En fait, c’était une double lettre. La première était adressée au consul des Etats-Unis, Robert Patterson, et le priait de vouloir bien faire parvenir, au plus vite, la seconde à destination. Mais Marianne ne se dissimulait pas que cette seconde lettre était un peu semblable à la bouteille que jette à la mer le naufragé accroché à son rocher désert. Où était Jason Beaufort, à cette heure ? Sur quelle mer naviguait le navire dont Marianne n’avait jamais voulu savoir le nom ? Un mois était si court et le monde était si grand !... Pourtant, si hasardée qu’elle fût, Marianne n’avait pu se retenir de l’écrire, cette lettre, qui appelait à elle l’homme qu’elle avait si longtemps cru haïr et qui cependant, à cette heure, lui semblait le seul assez sûr, assez énergique, assez dévoué... assez homme vrai enfin pour qu’elle osât lui demander son nom pour l’enfant de Napoléon.
Jason, habitué dès l’enfance à empoigner la vie par les cornes, à lutter contre elle à mains nues, Jason qui n’acceptait pour maître que l’océan, Jason des quatre vents et des quatre horizons... celui-là saurait les défendre et les protéger, elle et son enfant. Ne l’avait-il pas, jadis, suppliée de le suivre pour qu’elle pût trouver la paix et le repos dans son immense et libre pays ? Ne lui avait-il pas écrit : « Souvenez-vous que j’existe, et que j’ai une dette envers vous... » ? Maintenant, cette dette, Marianne allait lui demander de la payer. Il ne pourrait pas refuser puisque si Marianne en était là où le destin l’avait conduite, c’était un peu à cause de lui. Il l’avait arrachée, une nuit, des carrières de Chaillot et des griffes de Fanchon-Fleur-de-Lys. Maintenant, il fallait à tout prix qu’il vînt et qu’il l’arrachât à cet inconnu mystérieux que son parrain voulait lui faire épouser. Il le fallait !
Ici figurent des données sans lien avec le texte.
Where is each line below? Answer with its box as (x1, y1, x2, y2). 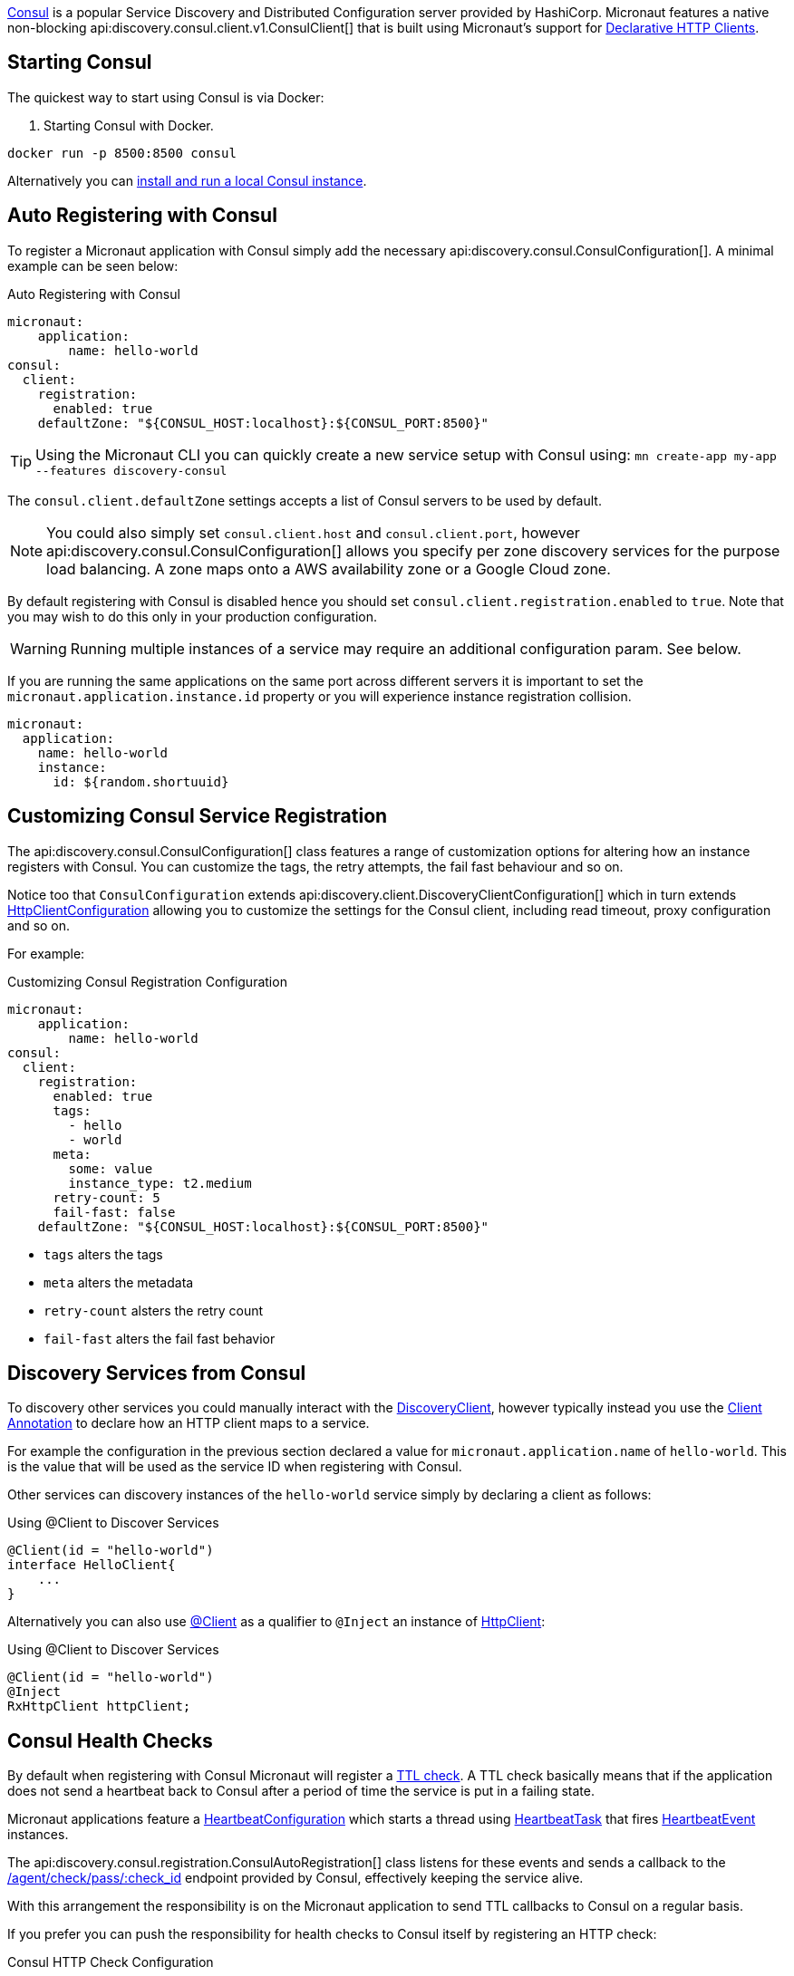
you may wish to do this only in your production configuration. (7, 608, 377, 624)
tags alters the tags (44, 1246, 163, 1262)
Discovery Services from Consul (7, 1361, 306, 1384)
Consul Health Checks (7, 1729, 213, 1752)
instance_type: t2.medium (68, 1175, 252, 1190)
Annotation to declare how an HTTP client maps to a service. (7, 1415, 370, 1431)
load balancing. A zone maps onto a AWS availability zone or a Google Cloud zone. (46, 559, 611, 578)
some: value (68, 1161, 153, 1176)
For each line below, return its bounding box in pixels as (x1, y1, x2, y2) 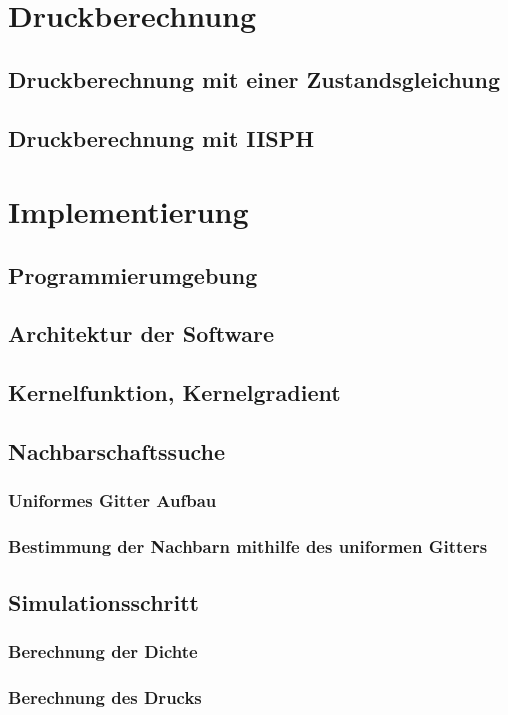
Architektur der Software (8, 318, 274, 349)
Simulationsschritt (8, 586, 199, 617)
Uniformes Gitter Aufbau (8, 488, 217, 513)
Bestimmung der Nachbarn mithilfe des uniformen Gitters (8, 534, 488, 559)
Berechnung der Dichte (8, 638, 198, 663)
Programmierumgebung (8, 259, 258, 290)
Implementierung (8, 191, 249, 232)
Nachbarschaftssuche (8, 436, 226, 467)
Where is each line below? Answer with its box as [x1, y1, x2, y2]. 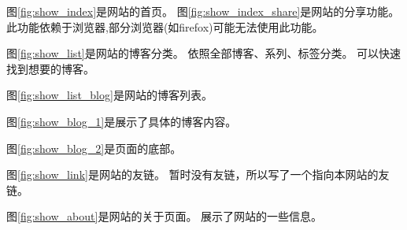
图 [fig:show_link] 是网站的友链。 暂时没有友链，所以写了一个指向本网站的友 [6, 166, 390, 183]
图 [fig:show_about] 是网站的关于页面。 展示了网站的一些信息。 [6, 208, 323, 224]
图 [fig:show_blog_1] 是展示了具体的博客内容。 [6, 113, 237, 129]
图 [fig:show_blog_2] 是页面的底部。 [6, 139, 182, 156]
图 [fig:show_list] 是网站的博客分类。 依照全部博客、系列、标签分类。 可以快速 [6, 45, 401, 61]
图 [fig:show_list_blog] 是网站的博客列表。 [6, 87, 213, 103]
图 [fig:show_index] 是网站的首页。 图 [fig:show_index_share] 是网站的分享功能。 [6, 3, 400, 19]
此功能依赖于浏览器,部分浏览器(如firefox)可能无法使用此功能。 [6, 18, 324, 35]
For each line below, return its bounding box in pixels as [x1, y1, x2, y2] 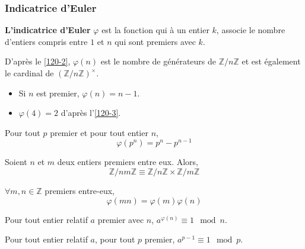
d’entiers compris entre [5, 35, 88, 47]
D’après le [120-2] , [5, 55, 71, 67]
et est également [242, 55, 301, 67]
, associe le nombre [216, 24, 285, 36]
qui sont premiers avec [115, 35, 196, 47]
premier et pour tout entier [50, 126, 148, 138]
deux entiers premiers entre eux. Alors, [57, 156, 199, 168]
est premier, [36, 86, 80, 99]
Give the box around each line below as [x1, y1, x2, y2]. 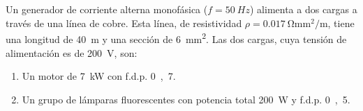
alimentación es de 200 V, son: [6, 45, 138, 60]
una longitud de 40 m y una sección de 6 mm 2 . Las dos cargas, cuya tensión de [6, 30, 347, 46]
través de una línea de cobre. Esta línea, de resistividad [6, 15, 242, 30]
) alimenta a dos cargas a [250, 2, 357, 17]
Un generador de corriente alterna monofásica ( [6, 2, 208, 17]
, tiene [327, 15, 355, 30]
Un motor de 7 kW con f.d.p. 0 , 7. [22, 69, 176, 83]
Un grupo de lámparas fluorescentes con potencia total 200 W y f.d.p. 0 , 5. [22, 92, 350, 106]
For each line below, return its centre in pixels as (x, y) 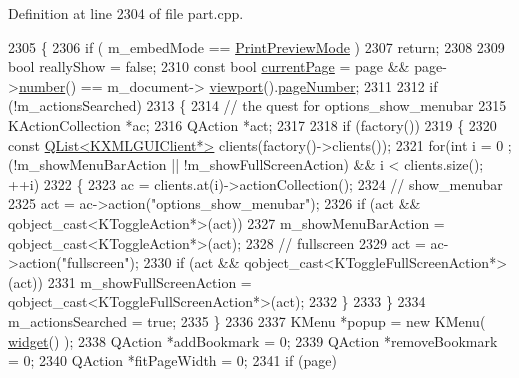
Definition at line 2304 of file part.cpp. (126, 13)
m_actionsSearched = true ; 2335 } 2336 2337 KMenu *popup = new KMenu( (247, 320)
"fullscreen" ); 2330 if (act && (150, 262)
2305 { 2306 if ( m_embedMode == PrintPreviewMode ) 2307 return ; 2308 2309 (256, 46)
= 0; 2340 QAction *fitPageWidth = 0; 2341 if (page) (172, 360)
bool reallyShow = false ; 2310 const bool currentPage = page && (209, 66)
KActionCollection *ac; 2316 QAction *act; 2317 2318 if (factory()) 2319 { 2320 (252, 124)
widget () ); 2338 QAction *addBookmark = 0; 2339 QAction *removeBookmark (253, 340)
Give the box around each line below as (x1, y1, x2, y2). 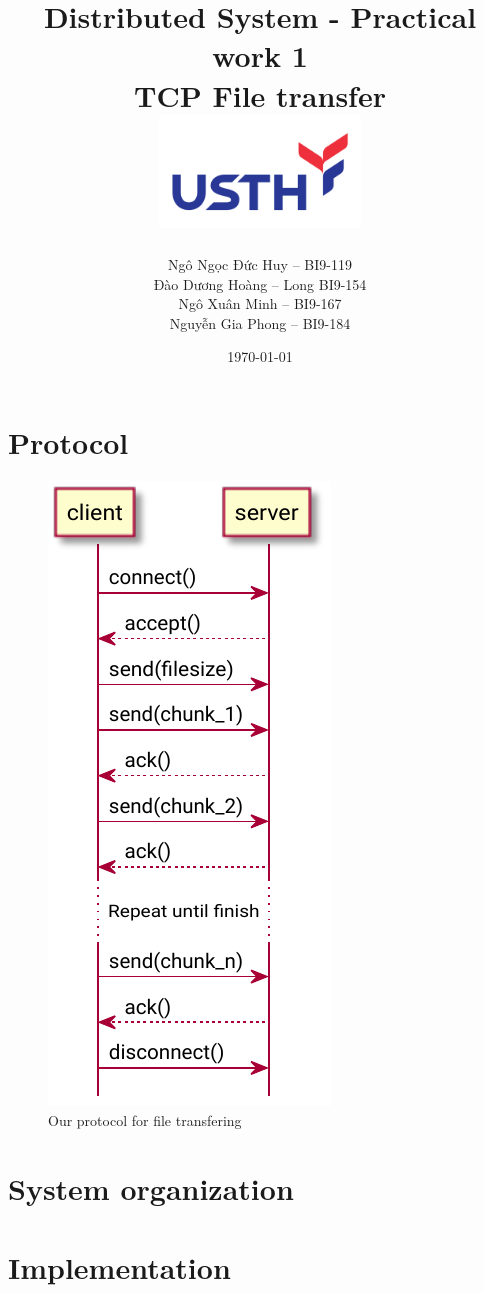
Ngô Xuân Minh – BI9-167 (178, 293, 342, 314)
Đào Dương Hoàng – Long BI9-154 (153, 273, 367, 294)
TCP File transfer (134, 74, 386, 115)
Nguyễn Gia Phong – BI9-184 (169, 312, 351, 333)
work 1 (212, 35, 308, 76)
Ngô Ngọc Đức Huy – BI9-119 (168, 254, 352, 275)
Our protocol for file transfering (48, 1109, 242, 1130)
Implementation (8, 1246, 231, 1287)
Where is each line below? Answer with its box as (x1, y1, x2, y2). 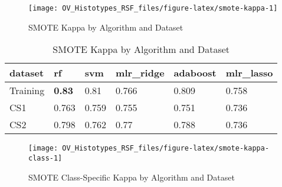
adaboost (173, 66, 217, 80)
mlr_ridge (116, 66, 165, 80)
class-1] (28, 153, 63, 162)
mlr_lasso (225, 66, 273, 80)
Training (9, 84, 45, 98)
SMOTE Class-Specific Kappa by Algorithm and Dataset (28, 171, 235, 183)
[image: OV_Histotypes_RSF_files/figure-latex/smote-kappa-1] (28, 4, 278, 12)
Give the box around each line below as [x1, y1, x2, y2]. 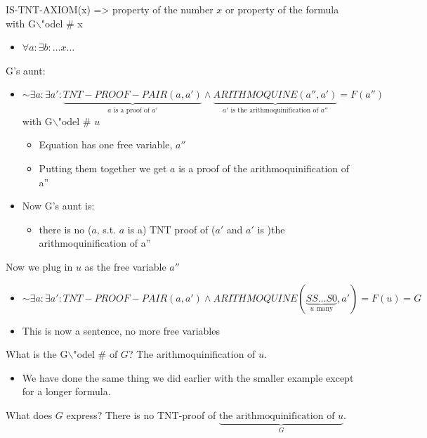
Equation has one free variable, [39, 137, 173, 152]
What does [6, 407, 53, 422]
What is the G [6, 347, 68, 361]
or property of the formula [225, 2, 339, 16]
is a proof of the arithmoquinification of [178, 161, 350, 175]
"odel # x [41, 15, 83, 30]
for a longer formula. [22, 384, 111, 399]
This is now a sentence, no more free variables [22, 323, 220, 337]
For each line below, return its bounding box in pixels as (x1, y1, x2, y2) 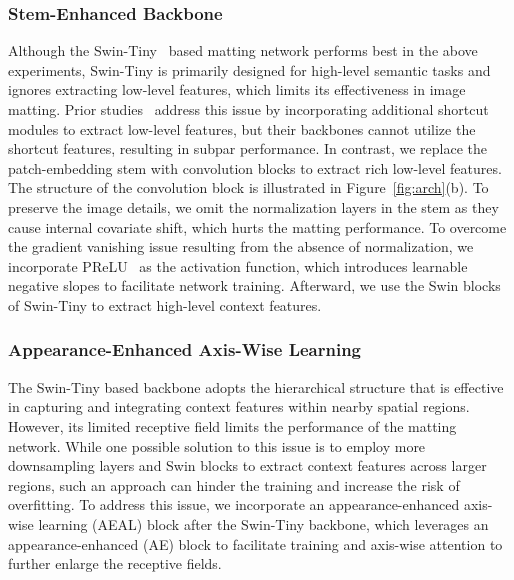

C’était, pour Marianne, la seule chance d’accepter, sans horreur, le mariage inévitable.
Pourtant, elle le savait, en appelant Jason auprès d’elle, Marianne s’engageait dans la voie du plus cruel sacrifice, celui qu’elle avait, tout à l’heure, repoussé avec désespoir en face de son parrain : elle renonçait à vivre dans l’orbite de Napoléon, elle se condamnait à se séparer de lui, pour toujours peut-être. Jason, s’il consentait à donner son nom à l’enfant de Marianne, n’était pas homme à accepter du même coup un rôle de grotesque, de mari postiche ou de complaisant. Devenu l’époux de Marianne, et même s’il n’en exerçait pas les droits, faveur qu’elle se faisait forte d’obtenir, Marianne n’en devrait pas moins le suivre et accepter d’aller vivre là où il le désirerait, très certainement en Amérique... Un océan la séparerait de l’homme qu’elle aimait, elle ne vivrait plus sous le même ciel, ne respirerait plus le même air... mais n’était-elle pas déjà séparée de lui par cette femme qui avait maintenant sur lui tous les droits, qui se dressait entre eux comme une barrière difficile à franchir ? Seul, l’enfant resterait et, par lui, Marianne savait qu’elle demeurerait attachée à son amour mieux encore que par les liens charnels. Il faudrait bien que cela lui suffît pour orienter sa vie et lui conférer un intérêt.